I’m really just restating some of what @JohnB posted above. His post contains excellent advice.

John,
Thank you very much. There is a lot here to process, but you have given me several new and helpful ideas to pursue. I can no longer run Pan6, since I upgraded to Catatlina 10.15.7 and a new MacBook Pro. It is just that I’ve not taken the time to really design the database as it should be. So, there may be some work ahead, but I think it will be well worth it. When I get into this, I’m sure I’ll be back for more advice to keep me moving forward.Thanks again for the help.

John,
Thanks again for your advice. I am working on re-designing my data base as two data bases, as Jim suggested: one for mailing list information and the other for donation information with a key field for linking the two. My question is do I set up the donation data base with the key (linking) field and a date field (for the date the donation was made), plus an amount field (for the donation amount)? And then access individual or groups via cross-tab analysis? If so, then how do I get my present data into that form? It is now spread across fields which represent each month from 1985 to the present associated with a given donor (as Jim indicated, somewhat like a cross-tab, but taking hundreds of fields). So how do I move the data from that horizontal alignment to a vertical alignment based basically on the date of the donation?
Thanks for any help you might be able to offer.

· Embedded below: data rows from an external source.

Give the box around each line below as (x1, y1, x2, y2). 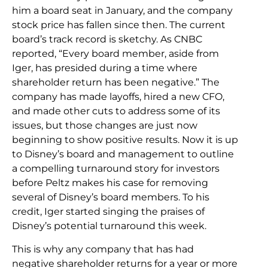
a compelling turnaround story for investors (12, 163, 220, 175)
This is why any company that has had (12, 243, 194, 255)
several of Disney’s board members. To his (12, 191, 209, 203)
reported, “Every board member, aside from (12, 48, 219, 60)
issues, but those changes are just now (12, 120, 197, 132)
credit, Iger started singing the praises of (12, 206, 205, 218)
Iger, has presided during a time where (12, 62, 197, 74)
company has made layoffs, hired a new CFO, (12, 91, 224, 103)
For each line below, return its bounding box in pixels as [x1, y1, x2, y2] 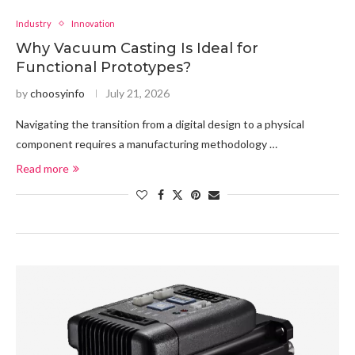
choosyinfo [30, 86, 85, 100]
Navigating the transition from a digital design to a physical [16, 117, 304, 131]
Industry [16, 18, 52, 29]
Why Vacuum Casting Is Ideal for [16, 40, 258, 57]
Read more [16, 162, 69, 175]
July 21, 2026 [105, 86, 170, 100]
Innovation [71, 18, 115, 29]
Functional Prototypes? [16, 59, 191, 76]

To do that automatically a custom program will have to be written. No one here can really provide specific advice for doing that since we are not familiar with the exact details of the field structures in your databases. If the field names in the original database were named in a systematic way then you can probably write a short loop to run through the fields and convert the data based on the field names. But I’m guessing that the field names were assigned in a somewhat haphazard way. If that is the case, the program will need special case code for every field. It won’t have super complicated logic, but it will be tedious to write. Since you will probably need several lines of code for each field, you’ll wind up with several thousand lines of code to convert over 800 fields. You must be very meticulous in writing this because any mistake will result in lost data. When the program is finished it will probably take several hours to run. I would suggest doing testing on just a handful of records at a time. I can easily imagine it would take several full time days to carefully write all the code. But that’s not too bad considering it took decades to get into this situation. I think you’ll be really pleased once you have the refactored data, it should be much easier to work with.

I think the data transfer to a donation database can be done somewhat faster than Jim fears. You are only going to transfer this once so a single step perfect program that is reusable is overkill. A repeated easily tweaked program transfers part of the data at a time might be quicker, albeit boring and tedious.

Since you can’t run Pan6 any longer either you eventually got the 859 field file converted to a sluggish PanX file or you’d previously exported it as a .csv or .tsv file. Either could be used, but the former is more straightforward. I’ve not tried 859 fields but I work with a 330 field one. There’s a massive monthly updated federal db, 330 fields and a few million records from which I need 23 fields for 2 states’ data. It’s distributed as a 6GB .csv file zipped to under 1GB. I use a shellscript to split the monster into 50k line pieces. I import a piece into my 330 field PanX db then select my states therein. Then use importdatabase into my 23 field PanX db with append, selected and matchingfields options. Loop for each piece. Works well so long as the correct field names match. I get through the whole thing in about 2 hours and end up with 300k 23 field records. I’d suggest a variation on that for you.

First, a little preparation. Add and fill a unique key field to your 859 db. Unless you’ve been compulsively precise naming all your monthly fields you are going to want a listing of their names. Run this one line program:
filesave info("desktopfolder")+"fieldnames.txt",info("fields")

It will be much easier to lookup and to work with your field names from that text file than from the slow db. Make an empty donation db with one field named identical to your key field in the leftmost position. Make a date field. You didn’t say whether your monthly data includes specific dates or a generic month date is implied from the field. If the latter you’ll supply dates via emptyfill in the date field after importing that month’s data. Make enough additional fields in appropriate data types to cover any needed month fields.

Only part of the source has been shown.